=== Material for the task ===

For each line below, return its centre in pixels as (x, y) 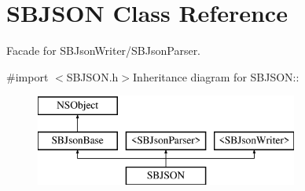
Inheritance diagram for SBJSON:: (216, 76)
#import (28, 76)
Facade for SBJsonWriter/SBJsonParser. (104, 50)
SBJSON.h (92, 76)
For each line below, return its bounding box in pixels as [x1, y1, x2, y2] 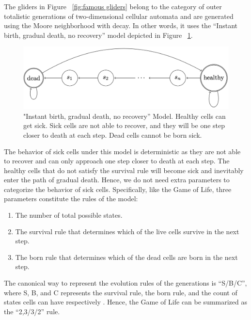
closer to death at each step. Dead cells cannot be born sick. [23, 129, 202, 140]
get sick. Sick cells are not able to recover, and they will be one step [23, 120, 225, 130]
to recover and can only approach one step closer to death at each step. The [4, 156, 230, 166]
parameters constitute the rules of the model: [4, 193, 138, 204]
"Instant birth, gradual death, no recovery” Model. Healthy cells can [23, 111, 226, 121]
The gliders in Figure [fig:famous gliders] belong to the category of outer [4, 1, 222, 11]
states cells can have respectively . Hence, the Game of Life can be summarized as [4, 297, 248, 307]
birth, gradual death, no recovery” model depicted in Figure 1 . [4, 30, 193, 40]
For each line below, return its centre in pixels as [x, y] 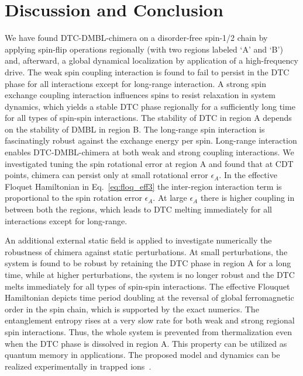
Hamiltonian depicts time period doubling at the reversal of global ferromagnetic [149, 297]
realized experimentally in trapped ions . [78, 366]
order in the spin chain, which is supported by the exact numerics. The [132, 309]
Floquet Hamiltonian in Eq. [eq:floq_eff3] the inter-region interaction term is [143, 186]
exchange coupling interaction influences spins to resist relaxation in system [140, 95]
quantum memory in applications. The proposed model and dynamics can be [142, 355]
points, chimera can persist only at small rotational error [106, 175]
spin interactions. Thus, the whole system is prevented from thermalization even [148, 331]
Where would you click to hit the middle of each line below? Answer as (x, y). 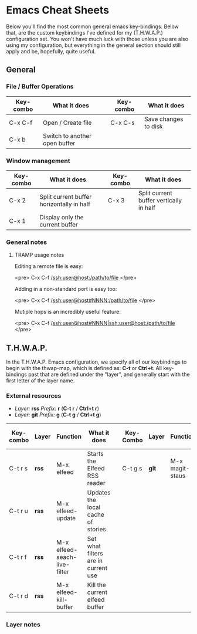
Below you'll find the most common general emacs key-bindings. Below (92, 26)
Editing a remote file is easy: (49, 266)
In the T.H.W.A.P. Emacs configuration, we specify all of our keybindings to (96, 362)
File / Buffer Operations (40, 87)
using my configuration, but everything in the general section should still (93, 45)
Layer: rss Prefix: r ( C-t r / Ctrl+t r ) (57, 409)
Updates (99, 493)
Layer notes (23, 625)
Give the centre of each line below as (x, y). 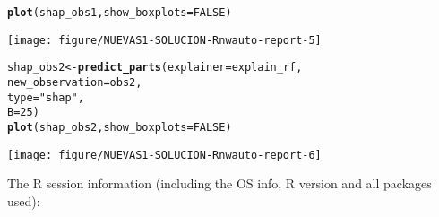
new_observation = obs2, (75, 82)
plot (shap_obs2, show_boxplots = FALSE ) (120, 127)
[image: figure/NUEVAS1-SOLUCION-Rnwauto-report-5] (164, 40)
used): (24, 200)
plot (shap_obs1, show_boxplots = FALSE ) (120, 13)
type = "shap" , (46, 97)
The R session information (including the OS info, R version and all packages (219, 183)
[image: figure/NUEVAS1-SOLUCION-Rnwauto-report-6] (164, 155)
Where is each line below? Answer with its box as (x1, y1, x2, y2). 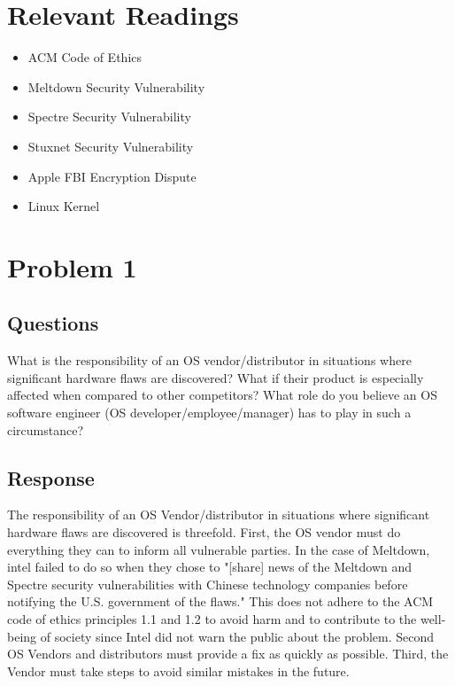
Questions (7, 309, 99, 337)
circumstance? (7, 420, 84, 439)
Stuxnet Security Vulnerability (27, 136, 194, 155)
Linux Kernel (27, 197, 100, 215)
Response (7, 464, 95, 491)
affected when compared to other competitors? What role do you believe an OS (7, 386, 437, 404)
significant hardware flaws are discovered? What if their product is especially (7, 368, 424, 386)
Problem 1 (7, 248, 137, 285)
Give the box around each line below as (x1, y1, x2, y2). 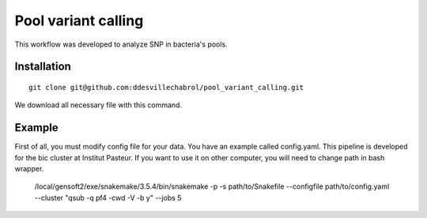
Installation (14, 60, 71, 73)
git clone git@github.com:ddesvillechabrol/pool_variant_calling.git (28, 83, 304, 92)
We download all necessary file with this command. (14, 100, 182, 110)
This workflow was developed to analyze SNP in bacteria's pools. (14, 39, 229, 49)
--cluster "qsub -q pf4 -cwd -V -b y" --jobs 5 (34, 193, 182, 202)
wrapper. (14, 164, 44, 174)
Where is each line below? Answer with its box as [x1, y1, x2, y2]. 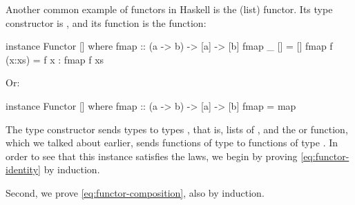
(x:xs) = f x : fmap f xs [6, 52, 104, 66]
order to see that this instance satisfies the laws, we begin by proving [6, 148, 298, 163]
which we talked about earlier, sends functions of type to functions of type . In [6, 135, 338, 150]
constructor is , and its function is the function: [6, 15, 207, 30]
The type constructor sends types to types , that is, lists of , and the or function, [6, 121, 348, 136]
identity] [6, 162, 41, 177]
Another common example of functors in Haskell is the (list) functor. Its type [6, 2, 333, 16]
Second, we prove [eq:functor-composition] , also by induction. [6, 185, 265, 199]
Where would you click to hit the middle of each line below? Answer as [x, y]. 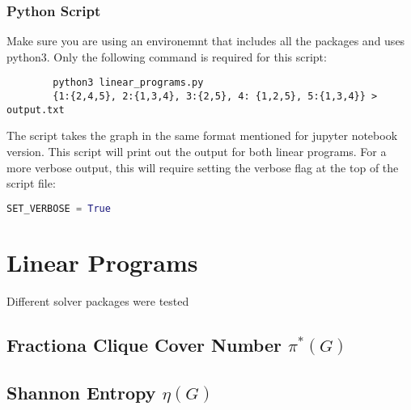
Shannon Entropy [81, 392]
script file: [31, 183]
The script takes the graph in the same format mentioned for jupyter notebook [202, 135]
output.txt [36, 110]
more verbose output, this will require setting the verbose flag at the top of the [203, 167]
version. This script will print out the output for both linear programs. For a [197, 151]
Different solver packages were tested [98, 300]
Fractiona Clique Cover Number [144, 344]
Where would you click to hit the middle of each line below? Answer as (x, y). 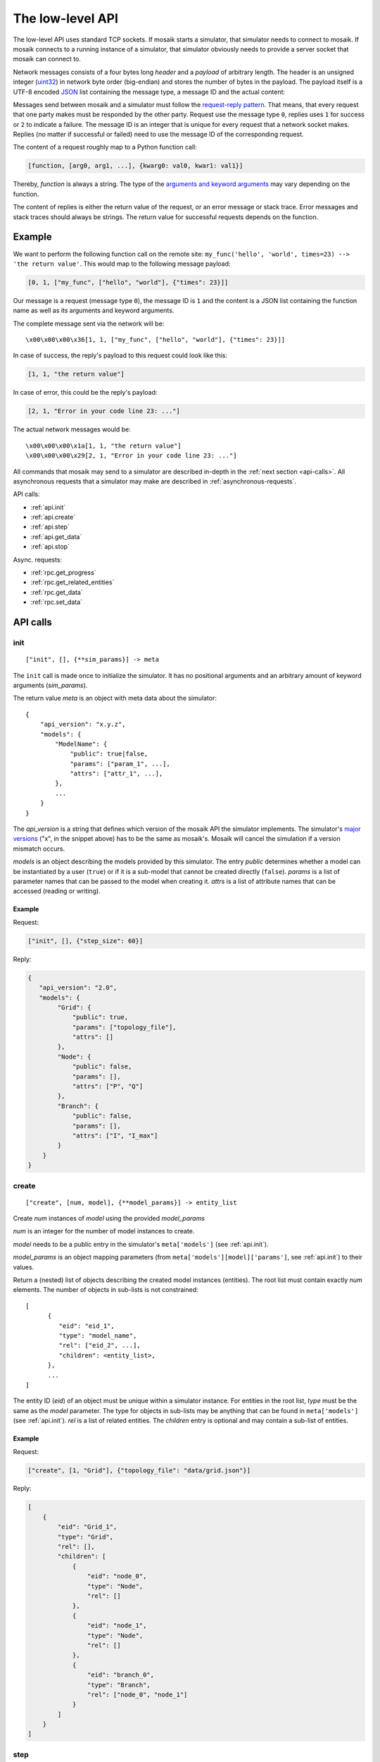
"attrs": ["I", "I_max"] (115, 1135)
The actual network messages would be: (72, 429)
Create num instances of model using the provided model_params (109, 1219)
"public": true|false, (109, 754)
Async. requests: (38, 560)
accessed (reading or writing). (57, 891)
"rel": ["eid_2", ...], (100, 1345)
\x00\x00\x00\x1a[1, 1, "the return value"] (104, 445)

===
=== Material for the task ===

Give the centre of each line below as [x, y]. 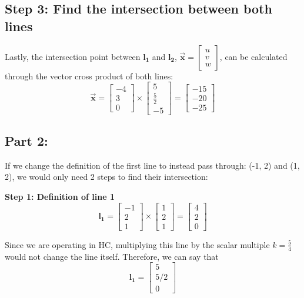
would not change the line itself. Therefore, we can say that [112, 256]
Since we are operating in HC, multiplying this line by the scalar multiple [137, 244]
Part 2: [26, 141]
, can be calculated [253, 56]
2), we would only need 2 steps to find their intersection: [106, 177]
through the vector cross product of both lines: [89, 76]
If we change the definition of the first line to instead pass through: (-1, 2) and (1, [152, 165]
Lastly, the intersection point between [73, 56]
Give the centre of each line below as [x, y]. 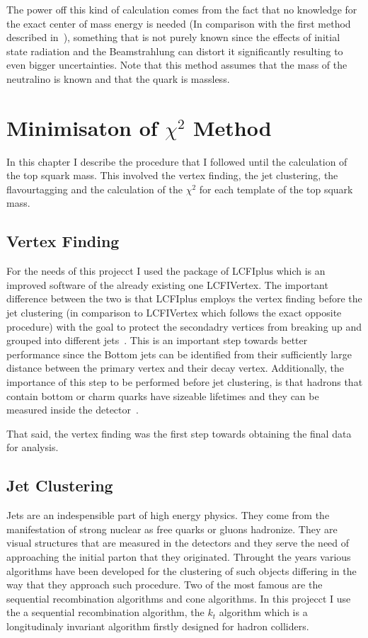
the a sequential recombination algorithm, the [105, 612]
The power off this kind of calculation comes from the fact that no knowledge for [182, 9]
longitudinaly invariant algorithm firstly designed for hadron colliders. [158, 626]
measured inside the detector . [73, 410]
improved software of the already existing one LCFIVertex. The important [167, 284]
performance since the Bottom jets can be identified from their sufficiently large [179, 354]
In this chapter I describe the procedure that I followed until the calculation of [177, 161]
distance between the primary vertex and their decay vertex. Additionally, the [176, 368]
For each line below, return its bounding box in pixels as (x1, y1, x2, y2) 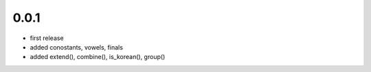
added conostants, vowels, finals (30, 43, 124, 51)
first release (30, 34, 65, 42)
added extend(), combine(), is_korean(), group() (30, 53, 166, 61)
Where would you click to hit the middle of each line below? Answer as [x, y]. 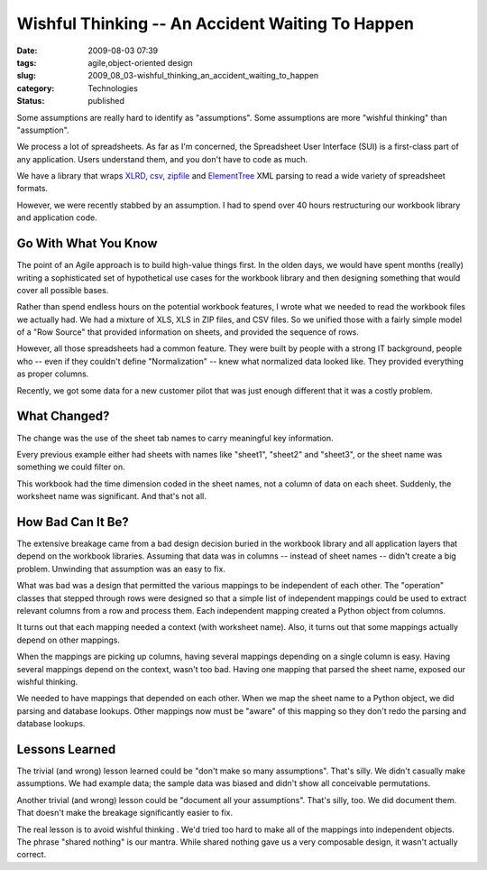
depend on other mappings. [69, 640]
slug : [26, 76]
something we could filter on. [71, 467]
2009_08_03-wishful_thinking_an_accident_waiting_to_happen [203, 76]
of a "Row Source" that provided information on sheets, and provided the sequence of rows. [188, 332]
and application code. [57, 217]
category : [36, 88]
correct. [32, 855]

===

Brief: Go through the listing above and write out exactly the lines starting with the one holding "which we talked" and running through the one holding "The type constructor", ends included, and no others.

Solution to this task:
which we talked about earlier, sends functions of type to functions of type . In [6, 135, 338, 150]
constructor is , and its function is the function: [6, 15, 207, 30]
The type constructor sends types to types , that is, lists of , and the or function, [6, 121, 348, 136]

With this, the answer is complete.